Is the source of imports important when assessing the labour market effects of offshoring? Egger and Egger (2003) introduced a crucial distinction between offshoring to low-wage and high-wage countries, while Bernard et al. (2006) distinguished between imports from high-income versus low-income countries. Since then, a division of offshoring by the source country has been employed in other studies too, including ones performed at the industry level. Despite conventional worries, Falk and Wolfmayr (2005) estimate that rising intermediate imports from low-wage countries may account for a relatively small reduction in manufacturing employment of only 0.25 percentage points per year in their sample of seven EU countries (1995–2000), while a study by Falk and Wolfmayr (2008) finds no significant effect of services purchased from low-wage countries on manufacturing employment.

There is not so much broad evidence on the effects of offshoring on wages. The recent micro-level papers investigating the impact of international outsourcing on the wages of individual workers are country-specific and limited to countries with good access to micro-data (such as the US: Ebenstein et al. 2014; Autor et al. 2014; Germany: Geishecker and Görg 2008; Denmark: Hummels et al. 2014; UK: Geishecker and Görg 2013) or limited to very small samples of countries. Again, contrary to common fears, the estimated wage cuts due to outsourcing appear to be rather small in economic terms.Footnote 5 For instance, Geishecker et al. (2010) use data for Germany, the UK and Denmark (1991–1999) and find a small negative and weakly statistically significant effect of offshoring on wages in Germany, a positive effect in the UK and no statistically significant effect in Denmark. When they consider different skill categories of workers, a negative effect found only for Germany accrues to low-skilled workers (but it is smallFootnote 6) while for low-skilled UK and Danish workers they cannot identify any outsourcing effect. For the UK, a sizable negative and statistically significant wage effect stems only from outsourcing to CEEC but it vanishes when put in the perspective of real data.Footnote 7 In their industry-level study performed for a wide sample of EU27 countries, Parteka and Wolszczak-Derlacz (2015) also conclude that offshoring reduces the wage growth of domestic medium- and low-skilled workers. However, they show that this negative effect is economically small.

Building upon the existing literature briefly summarized above, our aim is to provide worldwide evidence on the offshoring-wage nexus using industry-level data and hopefully complementing the existing studies performed at other levels of detail but limited along the country dimension. We aim to fill some important gaps in the related empirical literature.

First, we consider a long panel of industrial data (13 manufacturing industries in 40 countries over the period 1995–2009Footnote 8) derived from the World Input–Output Database (WIOD—Timmer et al. 2015) which covers between 82 and 96 % of the international trade in intermediate goods (depending on the sector and year of analysis). We thus provide representative evidence on the global trends in offshoring and, in contrast to the many country-level studies, exploit its wage effects in a multi-country setting.

Moreover, given the crucial heterogeneity of workers in international trade analysis (Grossman 2013), we consider the wages of three skill groups separately (low, medium and highly skilled), focusing on the effects on the workers who are potentially most at danger—the low and medium skilled ones.

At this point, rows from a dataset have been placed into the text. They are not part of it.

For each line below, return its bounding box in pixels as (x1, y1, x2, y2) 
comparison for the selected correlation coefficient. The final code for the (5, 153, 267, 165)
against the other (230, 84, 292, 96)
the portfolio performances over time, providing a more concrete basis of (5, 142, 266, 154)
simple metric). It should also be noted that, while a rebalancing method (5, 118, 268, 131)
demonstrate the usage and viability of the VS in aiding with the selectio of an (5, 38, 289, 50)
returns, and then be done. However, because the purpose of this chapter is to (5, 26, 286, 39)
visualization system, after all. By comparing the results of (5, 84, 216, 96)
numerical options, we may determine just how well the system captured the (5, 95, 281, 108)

Even though WIOD has already been used (in a more restricted manner) in some related studies (e.g. Foster-McGregor et al. 2013; Schwörer 2013; Parteka and Wolszczak-Derlacz 2015), to the best of our knowledge this is the first time that the response of skill-specific wages to offshoring has been analysed in a worldwide cross-country perspective over a significant time period.

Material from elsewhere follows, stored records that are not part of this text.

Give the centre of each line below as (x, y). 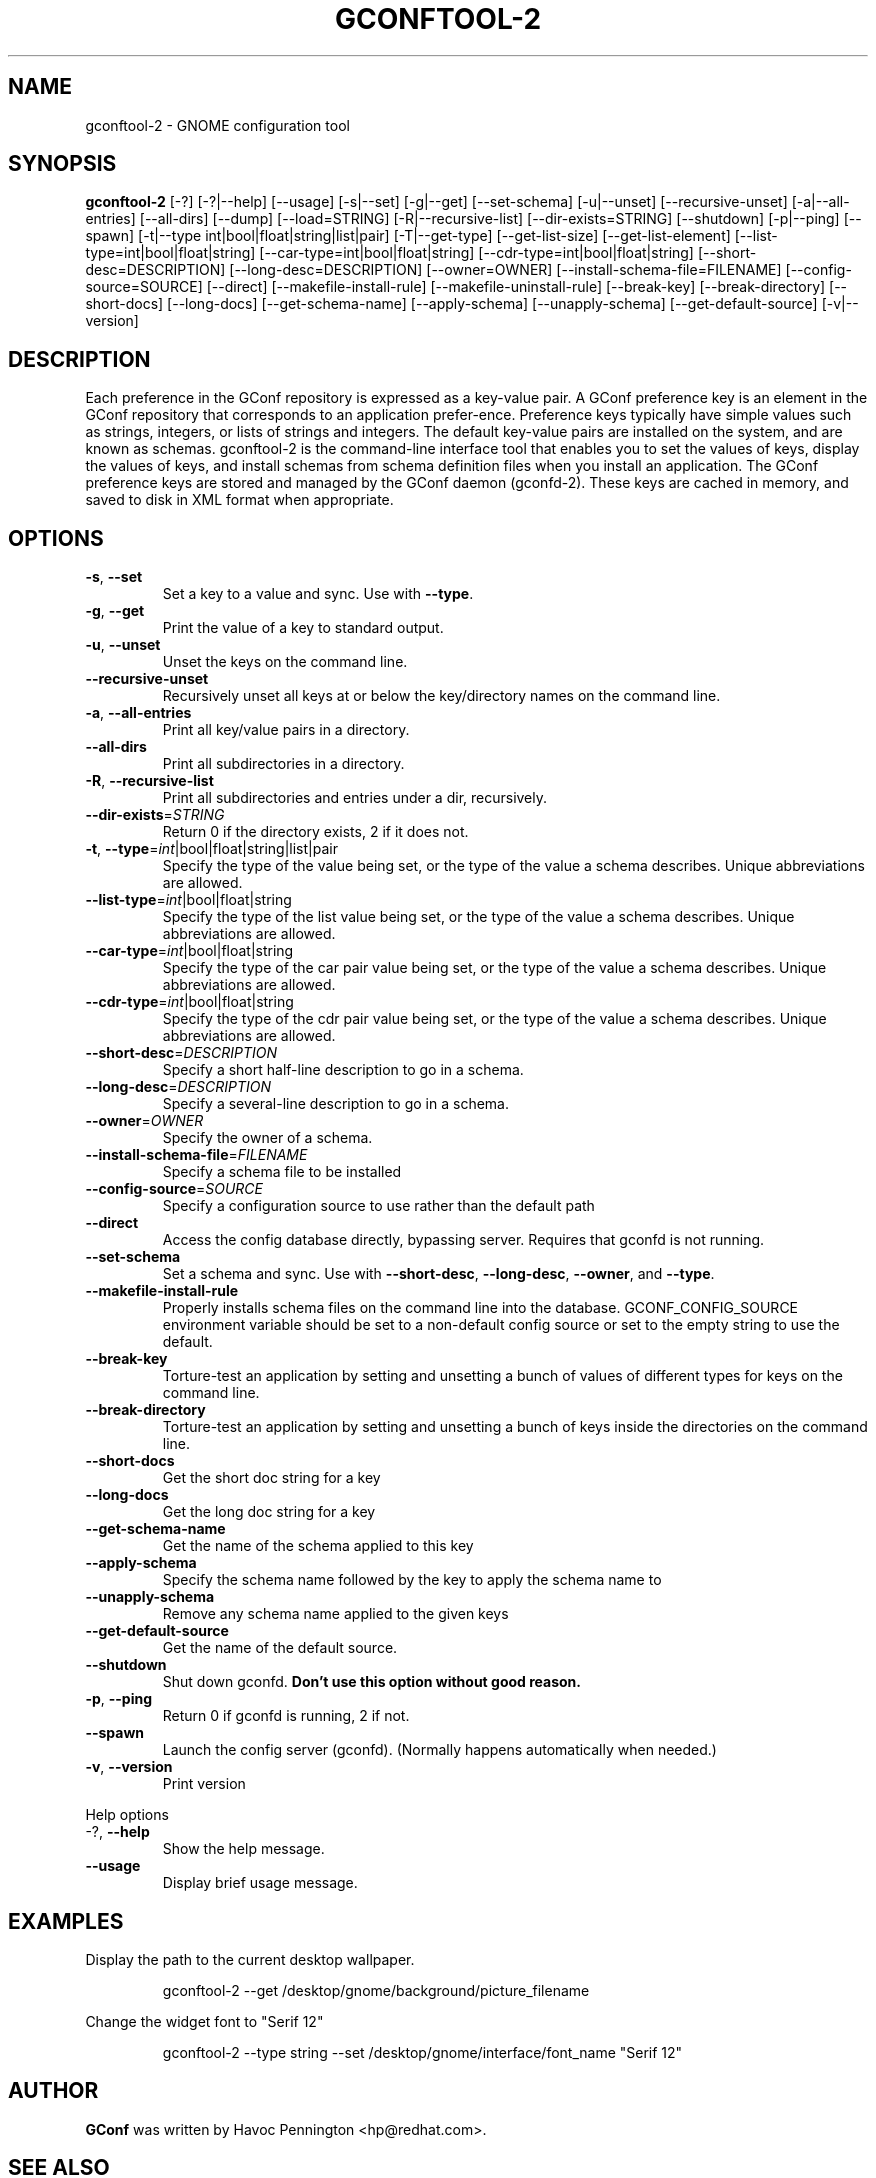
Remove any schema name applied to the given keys (335, 1614)
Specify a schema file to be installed (282, 1172)
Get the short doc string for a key (271, 1478)
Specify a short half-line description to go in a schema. (343, 1070)
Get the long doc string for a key (269, 1512)
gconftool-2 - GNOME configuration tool (217, 125)
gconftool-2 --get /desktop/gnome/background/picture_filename (376, 1990)
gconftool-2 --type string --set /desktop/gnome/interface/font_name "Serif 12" (422, 2052)

In addition, while we correlate the wage levels of workers with offshoring intensity, we decompose the latter by country of origin.Footnote 9 This is done in order to explicitly check for the effects of offshoring to developingFootnote 10 and low-wage countries (LWC) on domestic wages. In particular, we use four alternative LWC classifications.Footnote 11 Importantly, we go beyond standard very rough groupings of LWC based on comparisons of income per capita or an arbitrary attribution of countries to the low-wage category. Due to the use of industry-level wage data, we obtain flexible classification of LWC over time and by industry. Moreover, drawing on bilateral input–output tables, we directly split imported inputs according to the country of origin of the imports (rather than using a proportional method based on shares of total imports, which is employed instead of using tables of imports by country of origin, as in Falk and Wolfmayr 2008; Hertveldt and Michel 2013). We also allow for changes in the relative positions of LWC over time, and the existence of industry-specific wage advantages.

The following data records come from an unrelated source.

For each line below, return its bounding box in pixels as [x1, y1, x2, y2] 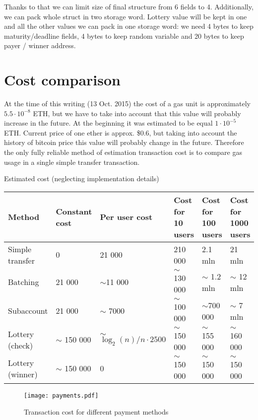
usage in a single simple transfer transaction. [4, 156, 140, 167]
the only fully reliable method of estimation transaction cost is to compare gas [4, 147, 242, 157]
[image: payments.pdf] [24, 392, 99, 399]
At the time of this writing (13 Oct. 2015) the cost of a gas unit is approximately [4, 98, 251, 109]
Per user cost [100, 211, 153, 223]
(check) [8, 339, 33, 351]
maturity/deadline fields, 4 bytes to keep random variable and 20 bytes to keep [4, 30, 244, 41]
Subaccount [8, 305, 48, 317]
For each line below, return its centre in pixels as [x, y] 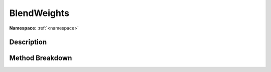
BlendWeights [39, 13]
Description [28, 42]
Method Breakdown [41, 58]
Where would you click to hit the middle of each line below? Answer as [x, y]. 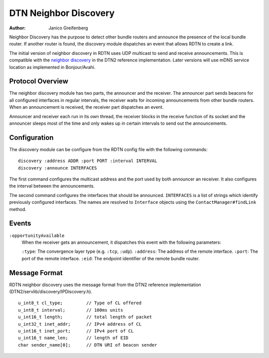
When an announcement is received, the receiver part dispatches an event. [86, 107]
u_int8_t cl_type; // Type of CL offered [80, 303]
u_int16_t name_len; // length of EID [73, 338]
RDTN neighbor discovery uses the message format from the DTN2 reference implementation [105, 285]
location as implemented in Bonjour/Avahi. [52, 67]
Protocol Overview [39, 82]
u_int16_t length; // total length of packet [85, 317]
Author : [17, 28]

Finally, we adopt a decomposition of conventional overall offshoring measures (calculated—in the spirit of Feenstra and Hanson 1999—as the sum of imported inputs related to the total value of production of the industry in which they are used) into purely international and domestic components. As Castellani et al. (2013) argue, typical measures of offshoring tend to overestimate the role of international components (imported inputs) and neglect the role played by structural changes and flows of intermediates within the domestic economy. Consequently, the adopted decomposition allows us to distinguish between the wage effects of the international component of outsourcing and the effects of domestic outsourcing practices.

The rest of the paper is organised as follows. In Sect. 2, we present the data used in our empirical analysis, and in Sect. 3 we present some crucial facts concerning the trends in offshoring and wages in the period analysed. Section 4 focuses on the estimated empirical model. Results are presented in Sect. 5 starting from the most general setting and then taking into account specificities of source countries and destination countries. Endogeneity in the wage-offshoring relationship is addressed through the use of a gravity-based instrument. Finally, Sect. 6 concludes.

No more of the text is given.